(Dataset records)
· · ·

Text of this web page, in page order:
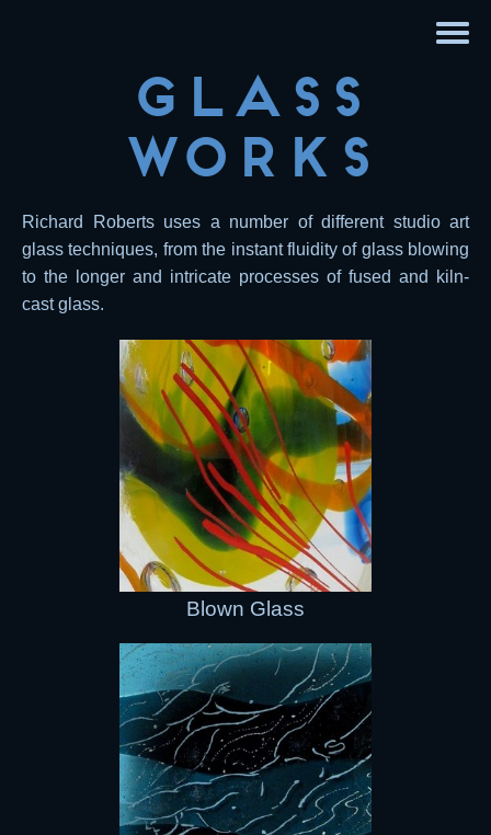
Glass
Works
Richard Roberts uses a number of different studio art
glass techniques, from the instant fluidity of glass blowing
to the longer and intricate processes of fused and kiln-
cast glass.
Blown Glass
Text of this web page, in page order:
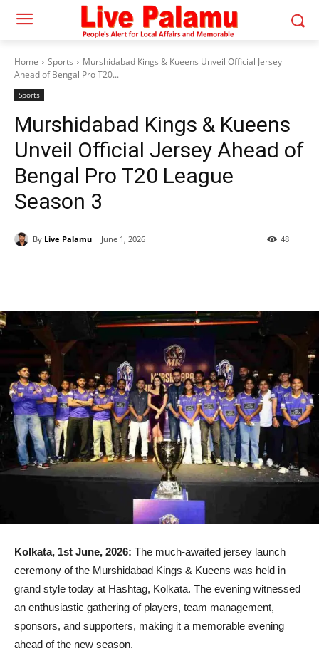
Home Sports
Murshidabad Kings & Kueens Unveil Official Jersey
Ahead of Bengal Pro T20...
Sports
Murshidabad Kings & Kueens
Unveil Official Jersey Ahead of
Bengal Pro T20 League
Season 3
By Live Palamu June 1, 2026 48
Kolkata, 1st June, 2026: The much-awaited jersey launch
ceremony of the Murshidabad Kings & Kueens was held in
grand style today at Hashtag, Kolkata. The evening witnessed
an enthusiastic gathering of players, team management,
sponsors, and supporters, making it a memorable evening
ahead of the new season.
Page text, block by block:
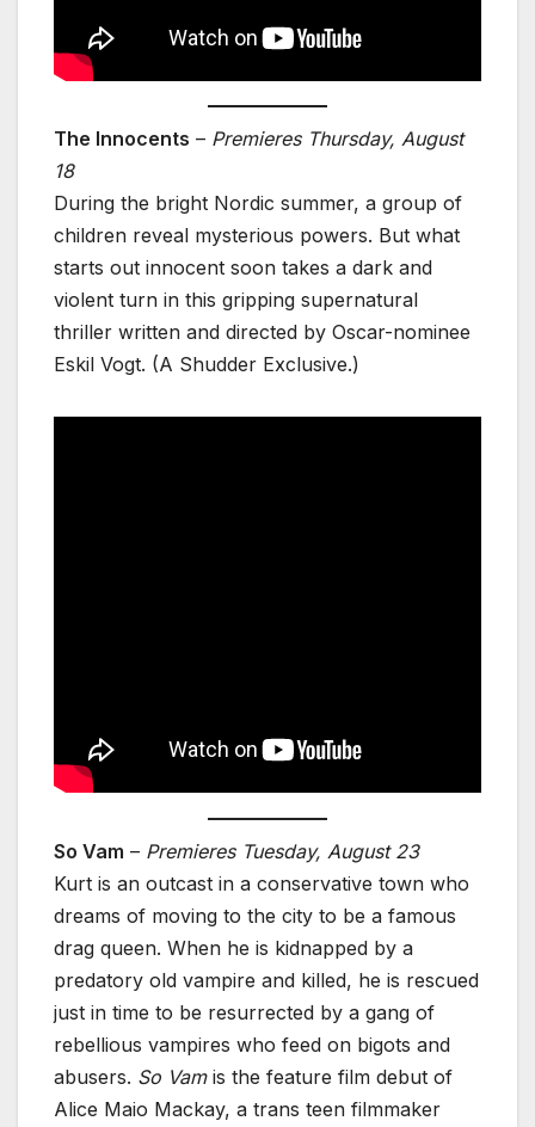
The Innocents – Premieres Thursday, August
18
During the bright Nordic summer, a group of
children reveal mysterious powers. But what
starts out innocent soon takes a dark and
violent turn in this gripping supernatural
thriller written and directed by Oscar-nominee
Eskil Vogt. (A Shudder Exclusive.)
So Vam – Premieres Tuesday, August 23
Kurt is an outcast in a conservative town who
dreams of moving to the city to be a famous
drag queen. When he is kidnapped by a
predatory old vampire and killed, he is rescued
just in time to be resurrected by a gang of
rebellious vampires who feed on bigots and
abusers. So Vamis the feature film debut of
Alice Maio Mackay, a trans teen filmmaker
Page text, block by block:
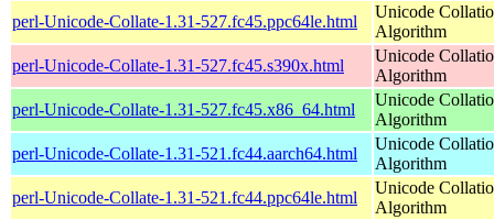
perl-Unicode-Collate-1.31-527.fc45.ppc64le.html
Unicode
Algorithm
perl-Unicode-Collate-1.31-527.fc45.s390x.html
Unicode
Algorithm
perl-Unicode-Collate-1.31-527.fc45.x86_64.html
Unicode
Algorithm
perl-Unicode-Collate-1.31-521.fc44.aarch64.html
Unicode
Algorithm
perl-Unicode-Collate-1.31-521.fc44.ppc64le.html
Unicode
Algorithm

· · ·

YOUR OBJECTIVE
Search the entries for the word "html" and copy every line that has it.

RESPONSE TO THE TASK
perl-Unicode-Collate-1.31-527.fc45.ppc64le.html
perl-Unicode-Collate-1.31-527.fc45.s390x.html
perl-Unicode-Collate-1.31-527.fc45.x86_64.html
perl-Unicode-Collate-1.31-521.fc44.aarch64.html
perl-Unicode-Collate-1.31-521.fc44.ppc64le.html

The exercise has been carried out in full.